Я сидела на кухне и смотрела на Вовку, пока он готовил дочке Оле ужин. Смотрела на саму Олю, которая похожа одновременно на трогательный мультик и на отца, русского мужика. Волосы у нее белые-белые – это уже мамин след. Маму я однажды видела. Это была свадьба общего друга, Вовка приехал не с любовницей, как обычно, а с женой. Жена подошла ко мне и доверительным шепотом пригласила в укромное место курить. Она скрывалась от Вовки, потому что он ей курить запрещал. Так мило она, по-девичьи, выглядывала тогда из-за угла, не идет ли муж. Как школьница из-за гаража. Оказывается, они в тот самый день, просто позже, все выяснили про суши и простились насовсем. Сейчас думаю: как странно, зачем прятаться с сигаретой от мужчины, которого через несколько часов оставишь.
Поездка к Вове, кстати, помогла. Свою печаль только чужой печалью и возможно изгнать. Когда начинаешь думать про кого-то еще. Про хорошего человека в беде. Я вот плохая и все-таки не в такой уж беде. У меня ни брошенной девочки, ни душевой кабинки, ни даже фена.
2012
22 ЯНВАРЯ
Я же так люблю Севастополь. Мне нравится думать, что я там живу: это была бы прекрасная жизнь. Прекрасная – и вроде не моя.
Или – Москву. Тоже люблю, да и объективные есть поводы переезжать, не только чистая лирика, как в случае с Крымом. Но опять: прекрасное и не мое.

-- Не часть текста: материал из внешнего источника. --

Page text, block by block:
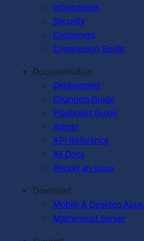
Integrations
Security
Customers
Comparison Guide
Documentation
Deployment
Channels Guide
Playbooks Guide
Admin
API Reference
All Docs
Report an Issue
Download
Mobile & Desktop Apps
Mattermost Server
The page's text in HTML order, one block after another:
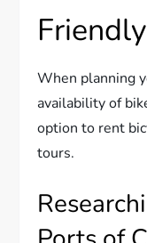
When planning
availability of
option to rent
tours.
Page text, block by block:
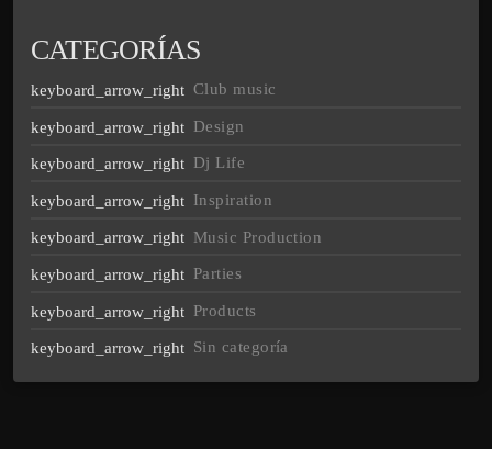
CATEGORÍAS
Club music
Design
Dj Life
Inspiration
Music Production
Parties
Products
Sin categoría
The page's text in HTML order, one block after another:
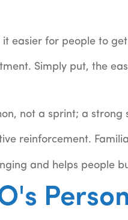
easier for people to
Simply put, the
not a sprint; a strong
reinforcement.
and helps people
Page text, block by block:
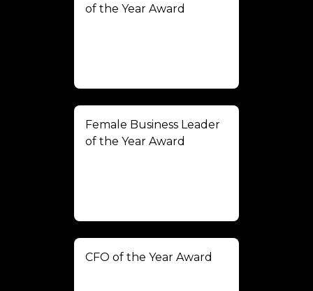
of the Year Award
Female Business Leader
of the Year Award
CFO of the Year Award
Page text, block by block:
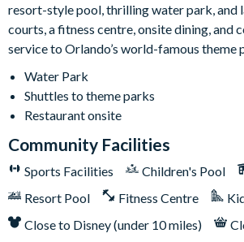
foosball table sets the mood for some
lucky? Pop on over to the adjacent poker
six comfy chairs. In between games, crank
tunes on the jukebox, get your wordplay
claim your victory at shuffleboard, or face
that doubles as a gaming station. For a
snack and a seat on the funky red and blue
sleek cocktail tables.
Bedrooms (Kings & Queens):
Bedtime
of the seven designer bedrooms, each
queen-sized beds, elegant dressers,
resort-style pool, thrilling water park, and
courts, a fitness centre, onsite dining, and
service to Orlando’s world-famous theme
Water Park
Shuttles to theme parks
Restaurant onsite
Community Facilities
Sports Facilities Children's Pool
Resort Pool
Fitness Centre
Close to Disney (under 10 miles)
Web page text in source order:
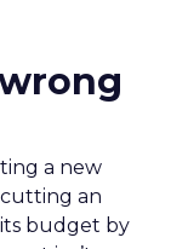
a new
an
budget by
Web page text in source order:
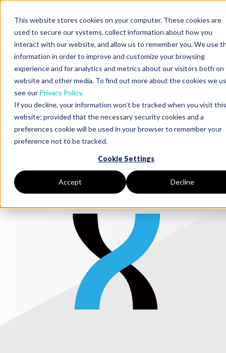
This website stores cookies on your computer. These cookies are
used to secure our systems, collect information about how you
interact with our website, and allow us to remember you. We use
information in order to improve and customize your browsing
experience and for analytics and metrics about our visitors both
website and other media. To find out more about the cookies we
see our Privacy Policy.
If you decline, your information won’t be tracked when you visit this
website; provided that the necessary security cookies and a
preferences cookie will be used in your browser to remember your
preference not to be tracked.
Cookie Settings
Accept Decline
DNAnexus
Highlight: Differential
of Splicing Factor Genes
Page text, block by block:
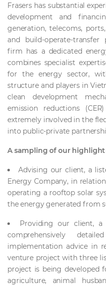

В ежедневном режиме Пермь скорее раздражает, чем трогает. А чаще – вообще не осознается как реальные обстоятельства жизни. Условный фон, необязательный, случайный. Но у Перми есть со мной четыре законных раза в каждом году. Когда приходят весна, лето, осень и зима. Когда мир меняется, и я это понимаю сразу, в один момент – когда меняется цвет улицы, свет неба, запах воздуха и вкус сигареты – так вот, когда я понимаю, что наступило следующее время, я понимаю и то, что нахожусь в правильном месте. Правильно праздновать первое сентября там, где стоит твой университет, можно даже не ходить в кампус, достаточно того, что весь город, включая участок, университетом занятый, покрыт одним куском неба. Вы подключены к одной сети. Небо, конечно, простирается над целым миром, и все мы ходим под общим ним хоть на Урале, хоть в Австралии, но я верю, что существуют небесные подразделения – например, пермское.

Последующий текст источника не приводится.